Se estrenó la tercera temporada de The Walking Dead: Dead City y analizamos los dos primeros episodios cuyos títulos son Costa da Morte (sí, en gallego) y La Ofrenda. Creada por David Zabel, la serie spin-off que sigue en la Europa postapocalíptica a Daryl Dixon y Carol Peletier tiene ahora como escenario a España y puede ser vista en AMC+.
Hola otra vez, caminantes y sobrevivientes. Quizás antes de lo que pensábamos (o será que las plataformas nos han acostumbrado este último tiempo a prolongadas pausas entre temporadas) nos encontramos otra vez analizando un episodio de The Walking Dead: Daryl Dixon o, mejor dicho, dos.

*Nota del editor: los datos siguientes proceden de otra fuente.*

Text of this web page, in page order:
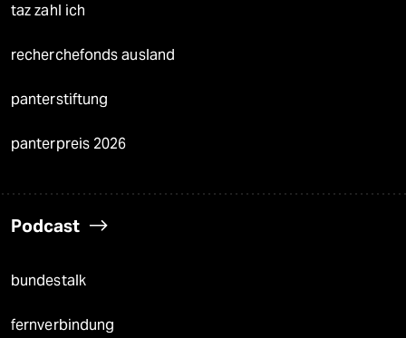
taz zahl ich
recherchefonds ausland
panterstiftung
panterpreis 2026
Podcast
bundestalk
fernverbindung
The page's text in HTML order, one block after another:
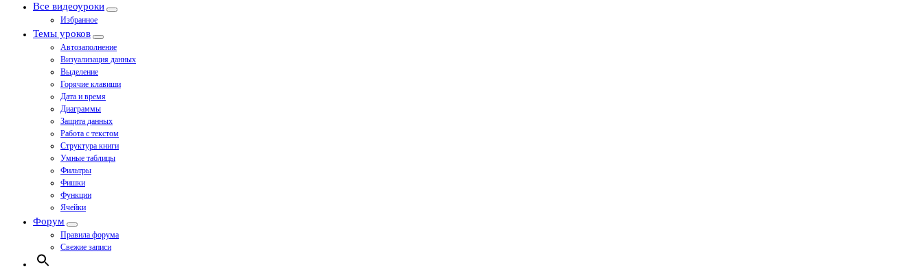
Все видеоуроки
Избранное
Темы уроков
Автозаполнение
Визуализация данных
Выделение
Горячие клавиши
Дата и время
Диаграммы
Защита данных
Работа с текстом
Структура книги
Умные таблицы
Фильтры
Фишки
Функции
Ячейки
Форум
Правила форума
Свежие записи
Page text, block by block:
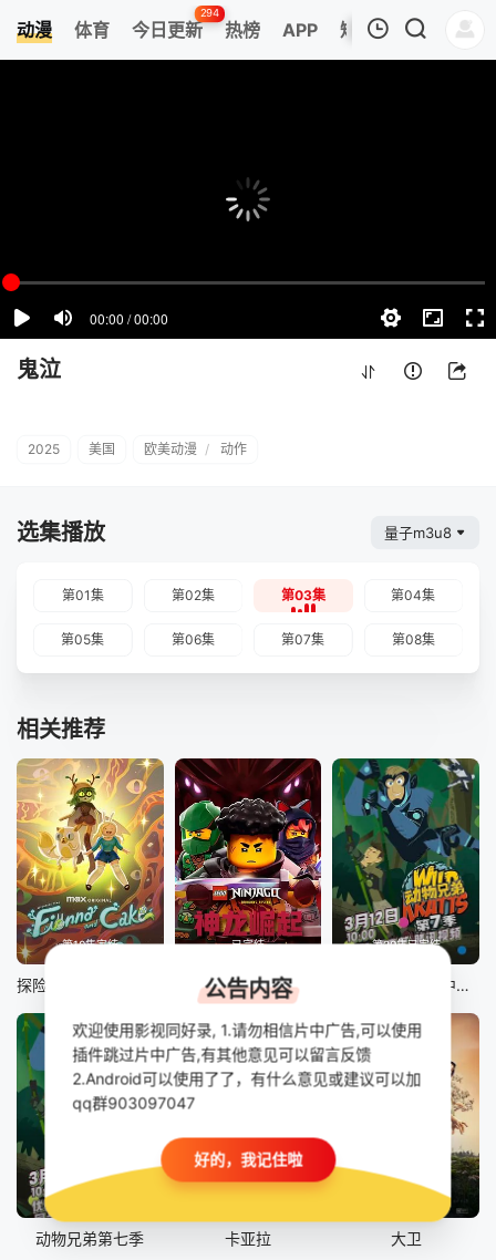
动漫 体育 今日更新
294
热榜 APP 短剧
鬼泣
2025 美国 欧美动漫 / 动作
选集播放 量子m3u8
第01集 第02集 第03集 第04集
第05集 第06集 第07集 第08集
相关推荐
第10集完结 已完结
乐高幻影忍者：神龙崛起第三季
第20集已完结
动物兄弟第七季中文配音
动物兄弟第七季 卡亚拉 大卫
公告内容
欢迎使用影视同好录, 1.请勿相信片中广告,可以使用
插件跳过片中广告,有其他意见可以留言反馈
2.Android可以使用了了，有什么意见或建议可以加
qq群903097047
好的，我记住啦
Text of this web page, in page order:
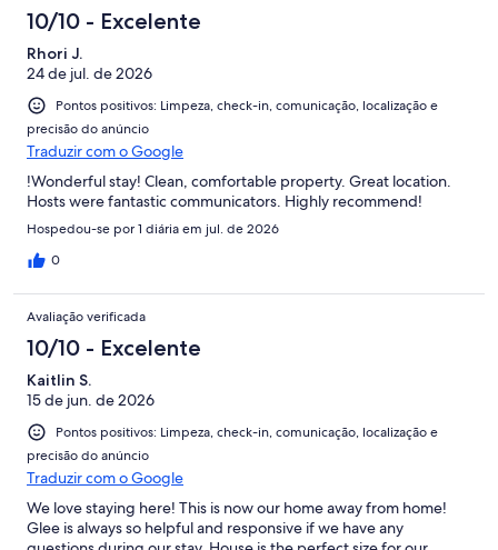
10/10 - Excelente
Rhori J.
24 de jul. de 2026
Pontos positivos: Limpeza, check-in, comunicação, localização e
precisão do anúncio
Traduzir com o Google
!Wonderful stay! Clean, comfortable property. Great location.
Hosts were fantastic communicators. Highly recommend!
Hospedou-se por 1 diária em jul. de 2026
0
Avaliação verificada
10/10 - Excelente
Kaitlin S.
15 de jun. de 2026
Pontos positivos: Limpeza, check-in, comunicação, localização e
precisão do anúncio
Traduzir com o Google
We love staying here! This is now our home away from home!
Glee is always so helpful and responsive if we have any

Pido al respecto disculpas por no hacerlo por separado, pero créanme que se hace muy difícil encontrar tiempo cuando se están cubriendo tantas series (echen un vistazo a la web si cren que miento) y lamentableemente no pude la semana pasada llegar con el análisis del primero, así que aquí van dos y lo importante es que estamos de vuelta con la más europea de las series de la franquicia, de la cual habíamos adelantado en nuestro último análisis que tendría un corto paso por Inglaterra para llegar finalmente a España.
Advierto que SE VIENEN SPOILERS DE LA TRAMA e invito, si lo desean, a echar ojo a nuestros análisis previos, ya sea de esta o de las demás series de la franquicia.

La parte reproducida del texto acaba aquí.